── Material provided
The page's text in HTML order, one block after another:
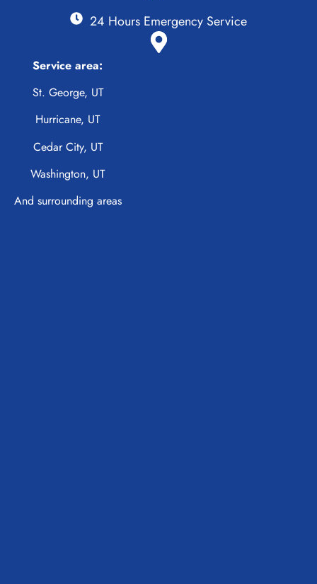
24 Hours Emergency Service
Service area:
St. George, UT
Hurricane, UT
Cedar City, UT
Washington, UT
And surrounding areas
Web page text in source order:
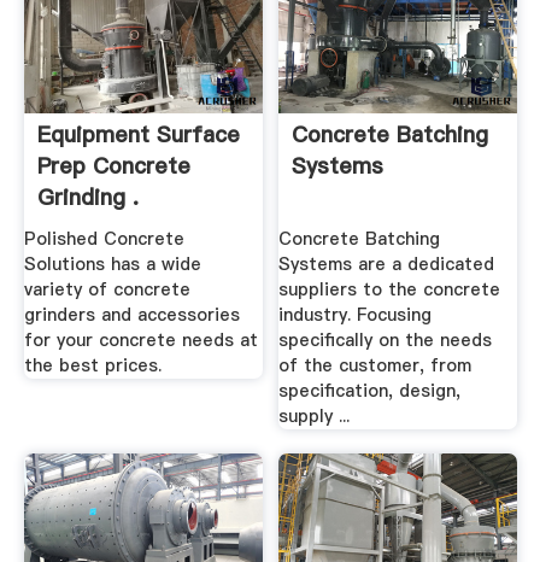
Equipment Surface
Prep Concrete
Grinding .
Polished Concrete
Solutions has a wide
variety of concrete
grinders and accessories
for your concrete needs at
the best prices.
Concrete Batching
Systems
Concrete Batching
Systems are a dedicated
suppliers to the concrete
industry. Focusing
specifically on the needs
of the customer, from
specification, design,
supply ...
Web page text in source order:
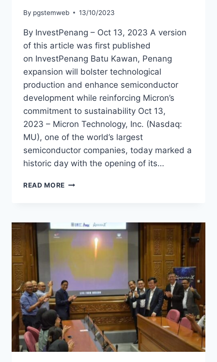
By pgstemweb 13/10/2023
By InvestPenang – Oct 13, 2023 A version
of this article was first published
on InvestPenang Batu Kawan, Penang
expansion will bolster technological
production and enhance semiconductor
development while reinforcing Micron’s
commitment to sustainability Oct 13,
2023 – Micron Technology, Inc. (Nasdaq:
MU), one of the world’s largest
semiconductor companies, today marked a
historic day with the opening of its…
READ MORE
────
» **Exercise**: From the entries above, copy out every line where the string "InvestPenang" appears.

» **Result of this task**:
By InvestPenang – Oct 13, 2023 A version
on InvestPenang Batu Kawan, Penang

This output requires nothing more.